In the next 50 years or so is all going to get more and more complex. The trial lawyer who interfaces with the judge will probably not even understand what the e-discovery lawyer is doing. Hmm. In fact, has not that day already arrived? (What say ye readers?)
There is no going back. Some day discovery will be a BAR recognized speciality. But that will require a paradigm change and recognition of complexity in law and legal tasks, including discovery. When even one of our best thinks it is so easy every lawyer can do it, there is no need for specialization, I see the difficulty of the battles ahead.
But like I said, you and I have always disagreed on that point, and as old trial lawyers neither of us are likely to change our positions now. We’ll let the judge rule, which in this case is time itself. So in the meantime, let us agree to disagree and keep on doing our best to educate as many as possible, a goal we both share, even if our end-games and vision may be different.
Craig, I hear you, but I am with Ralph Losey on this one. Some time ago I was chair of the Committee that oversaw board certification in Florida. The purpose of The Florida Bar Board Certification program (and almost all other State Bar programs around the country) is not to help lawyers sell their wares. It is to provide reliable standards and information help those who need to select a professional and capable specialist to represent them for the job at hand. Any lawyer can say they can do the job, few can prove it in a reliable way. With close to 100,000 lawyers in Florida and more taking the Bar exam each year, how do you find the right one you need for your case or how can a referring lawyer know who to choose as co-counsel? I cannot think of an area where clients and referring lawyers need more help in selecting the right person for the job than eDiscovery.

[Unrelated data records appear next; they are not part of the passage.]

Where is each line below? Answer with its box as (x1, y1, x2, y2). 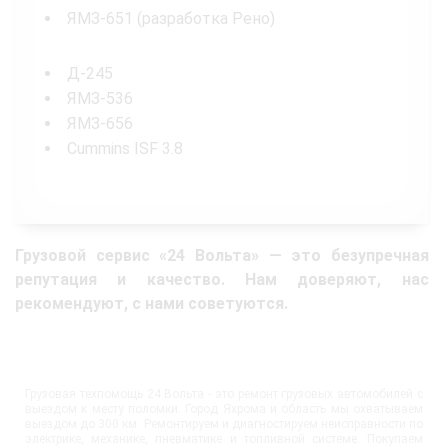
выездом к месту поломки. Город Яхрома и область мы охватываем (25, 402, 423, 417)
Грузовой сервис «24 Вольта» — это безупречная (15, 246, 429, 266)
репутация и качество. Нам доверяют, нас (15, 270, 429, 290)
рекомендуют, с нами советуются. (15, 294, 288, 314)
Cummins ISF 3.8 (67, 139, 183, 159)
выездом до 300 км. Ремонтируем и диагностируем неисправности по (25, 417, 423, 432)
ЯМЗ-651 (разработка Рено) (67, 9, 275, 29)
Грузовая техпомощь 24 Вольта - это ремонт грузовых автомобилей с (25, 387, 423, 402)
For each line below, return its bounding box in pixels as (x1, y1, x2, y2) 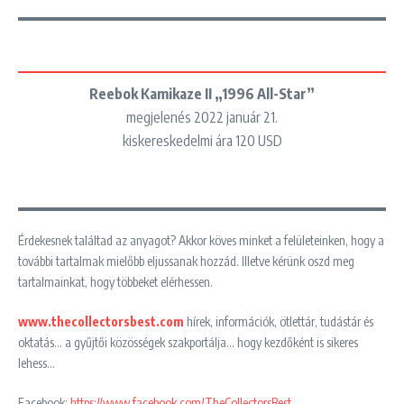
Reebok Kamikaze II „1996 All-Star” (89, 84, 315, 103)
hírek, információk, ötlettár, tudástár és (184, 313, 373, 329)
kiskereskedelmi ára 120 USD (122, 131, 282, 150)
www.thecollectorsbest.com (18, 313, 184, 329)
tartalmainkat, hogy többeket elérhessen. (18, 273, 213, 289)
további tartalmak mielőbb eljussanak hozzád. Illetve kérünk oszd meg (18, 252, 354, 269)
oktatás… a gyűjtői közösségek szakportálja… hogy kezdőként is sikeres (18, 334, 358, 350)
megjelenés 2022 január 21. (126, 107, 278, 126)
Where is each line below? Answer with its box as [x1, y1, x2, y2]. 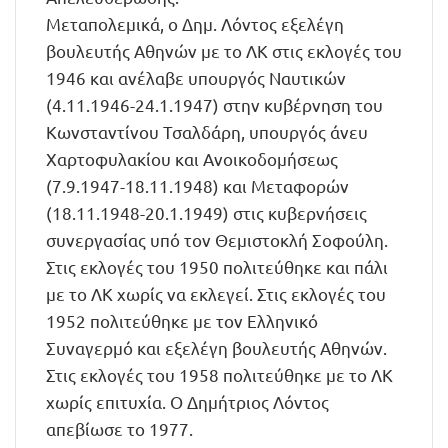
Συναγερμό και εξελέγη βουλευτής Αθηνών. [46, 337, 387, 358]
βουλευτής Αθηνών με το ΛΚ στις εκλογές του [46, 40, 402, 61]
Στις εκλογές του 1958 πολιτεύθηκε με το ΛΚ [46, 364, 393, 385]
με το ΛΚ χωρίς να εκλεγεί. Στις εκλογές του [46, 283, 386, 304]
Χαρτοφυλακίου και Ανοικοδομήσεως [46, 148, 338, 169]
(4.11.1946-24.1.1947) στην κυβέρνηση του [46, 94, 383, 115]
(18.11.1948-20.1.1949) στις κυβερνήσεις [46, 202, 367, 223]
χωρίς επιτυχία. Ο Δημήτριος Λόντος [46, 391, 329, 412]
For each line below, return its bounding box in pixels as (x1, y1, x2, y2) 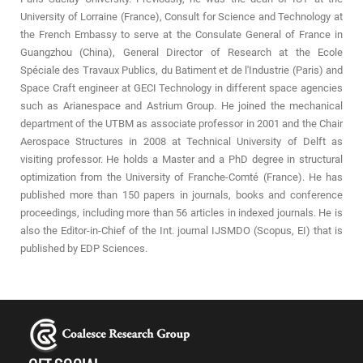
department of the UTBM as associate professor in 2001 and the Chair (20, 117, 343, 130)
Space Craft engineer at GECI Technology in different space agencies (20, 82, 343, 95)
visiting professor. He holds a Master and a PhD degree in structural (20, 153, 343, 166)
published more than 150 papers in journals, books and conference (20, 189, 343, 202)
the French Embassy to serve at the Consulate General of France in (20, 28, 343, 41)
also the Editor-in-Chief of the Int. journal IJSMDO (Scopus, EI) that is (20, 224, 343, 237)
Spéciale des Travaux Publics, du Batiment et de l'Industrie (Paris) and (20, 64, 343, 77)
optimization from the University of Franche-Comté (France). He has (20, 171, 343, 184)

The mountain to climb in achieving a specialty certification status today for eDiscovery is steeper as a result of techno-phobia among almost all but those in the so-called bubble. Putting another arrow in the quiver of the eDiscovery specialist is the last thing some lawyers want to do. There are others who understandably have a tough time wrapping their head around the concept of certifying discovery specialists. The key is to get The Bar to understand the importance of being able to reliably locate an eDiscovery specialist to achieve economical and effective justice in certain cases and to focus on the point of view of the consumer and not the general membership of The Bar.
The certification program in Florida is first rate. The folks on the committees are hard-working volunteers, and I believe they are trying to do the right thing. Reasonable people (and even eDiscovery specialists) can disagree on the issue of State Bar’s officially blessing eDiscovery specialties as evidenced by views of Craig and Ralph above. However, I respectfully think they are wrong on this one. Time will tell.